I have stated repeatedly that leaders lead, irrespective of what transpires in the market-at-large. That is, strong stocks tend to beget a general market rally rather than weak markets beget broken patterns in strong stocks; in the latter, the best patterns merely base, not decline. For example, the negative setup for the market should not have constrained the bullish setup and pattern for Apple/AAPL from fulfilling itself. And the passage of time shows it has not. So it surprises me not at all to read abecedarian-type remarks that AAPL shares were "surprisingly strong [yesterday] in the face of a weak market." Oh, brother.
I have made seemingly disparaging comments re technical analysis. In doing so, I have confused some readers. ("You seem to present conflicting views with regard to fundamental analysis vs. technical analysis. While acknowledging the need for FA, you seem to finally gravitate back to a soley TA perspective. Maybe that's not correct...") I believe both fundamental and technical analysis to be at minimum equally important. However, I consider fundamental analysis be a snapshot whereas technical analysis is dynamic. I prefer to emphasize that dynamic 'motion picture' rather than the snapshot.

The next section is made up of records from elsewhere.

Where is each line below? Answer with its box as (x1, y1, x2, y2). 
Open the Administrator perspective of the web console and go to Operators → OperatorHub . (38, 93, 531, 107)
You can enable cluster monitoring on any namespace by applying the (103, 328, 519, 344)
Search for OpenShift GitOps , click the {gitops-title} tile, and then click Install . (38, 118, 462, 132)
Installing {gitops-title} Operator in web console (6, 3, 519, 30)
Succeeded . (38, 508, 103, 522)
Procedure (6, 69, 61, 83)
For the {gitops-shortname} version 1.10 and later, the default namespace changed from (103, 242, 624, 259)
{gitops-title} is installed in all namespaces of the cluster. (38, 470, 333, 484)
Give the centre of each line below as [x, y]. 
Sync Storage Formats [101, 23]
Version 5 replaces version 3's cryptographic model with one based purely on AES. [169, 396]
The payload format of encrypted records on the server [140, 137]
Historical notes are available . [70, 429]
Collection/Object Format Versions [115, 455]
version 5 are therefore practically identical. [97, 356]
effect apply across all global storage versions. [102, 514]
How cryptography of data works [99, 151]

Moreover, I rail against the practitioners of technical analysis, not the art itself. There are too few who 'read' the charts able to 'predict' future bars; I could count those few on the fingers of both hands. (And I am not Inigo Montoya!) For most investors, technical analysis proves to be a crutch rather than a tool, as it provides a reason to avoid making investments or even selling too early. I always suggest knowing your limitations ("Know thyself!"); once complete, you can work around these limitations.

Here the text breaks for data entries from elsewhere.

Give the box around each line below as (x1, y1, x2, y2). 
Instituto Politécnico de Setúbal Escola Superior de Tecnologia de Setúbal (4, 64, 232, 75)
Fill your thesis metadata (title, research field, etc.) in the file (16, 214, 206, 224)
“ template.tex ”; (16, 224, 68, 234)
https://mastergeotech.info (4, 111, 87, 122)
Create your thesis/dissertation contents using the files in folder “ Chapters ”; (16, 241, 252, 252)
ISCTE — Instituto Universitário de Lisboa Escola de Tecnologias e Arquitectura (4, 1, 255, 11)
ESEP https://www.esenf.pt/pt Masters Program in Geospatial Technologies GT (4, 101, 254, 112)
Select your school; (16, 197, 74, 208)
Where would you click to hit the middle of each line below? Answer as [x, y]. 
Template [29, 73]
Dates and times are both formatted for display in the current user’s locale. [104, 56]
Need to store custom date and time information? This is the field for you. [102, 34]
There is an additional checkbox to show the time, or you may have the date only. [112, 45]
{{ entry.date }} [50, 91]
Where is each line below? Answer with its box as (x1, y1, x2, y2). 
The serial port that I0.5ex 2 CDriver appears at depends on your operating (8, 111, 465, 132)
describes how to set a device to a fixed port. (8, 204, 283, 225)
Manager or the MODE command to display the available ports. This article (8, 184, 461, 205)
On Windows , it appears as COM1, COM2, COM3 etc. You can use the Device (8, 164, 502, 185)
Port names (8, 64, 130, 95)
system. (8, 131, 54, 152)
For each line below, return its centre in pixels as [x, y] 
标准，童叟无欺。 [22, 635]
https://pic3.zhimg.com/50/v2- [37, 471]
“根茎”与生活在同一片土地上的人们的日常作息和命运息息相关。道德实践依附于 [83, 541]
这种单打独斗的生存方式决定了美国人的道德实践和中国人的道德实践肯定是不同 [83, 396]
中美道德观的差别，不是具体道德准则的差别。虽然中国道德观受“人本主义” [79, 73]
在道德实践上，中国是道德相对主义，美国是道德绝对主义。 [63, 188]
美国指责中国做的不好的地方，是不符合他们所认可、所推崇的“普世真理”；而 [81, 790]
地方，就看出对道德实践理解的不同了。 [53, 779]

Most investors who believe they understand technical analysis only fool themselves. They might know the rules of the various studies (Elliot Wave, Fibonacci retracments, stochastics, moving averages, etc) but lack the ability to integrate that understanding into a coherent whole that says, "This is the low; buy now!" (Or vice versa.) So instead they bob about like a buoy on storm-tossed seas; many times under water.
Their understanding is limited to perceiving only what has occurred, not what will occur; they tilt at the windmill of circumscribing past action (as if the ability to draw a trendline over past action is somehow meaningful) rather than invest today to make money tomorrow. Perhaps, in a personally truthful moment of self-analysis, they might recognize in the charts below some similarity to their investing character. Does either chart resonate for you...?
And yet, I am a very visual person, so I rely very much on chart action, and my perception of setups and patterns. But then I have done the work necessary to perceiving the big picture. You might recall, among others, my in-depth remarks re Apple/AAPL (nailing the low, and coaxing you into the postion for the past 4 months) and the homebuilders (nailing the high, and then screaming for you to sell before the carnage set in).
This blog is my attempt to show that each analysis -- technical, fundamental, valuation, and sentiment -- is critical. And that perceiving opportunity when viewing the charts is not only possible, but probable. Never forget that your greatest reward (easiest money) is made in the best opportunities wherein the preponderance of the evidence in all the analytical disciplines agree.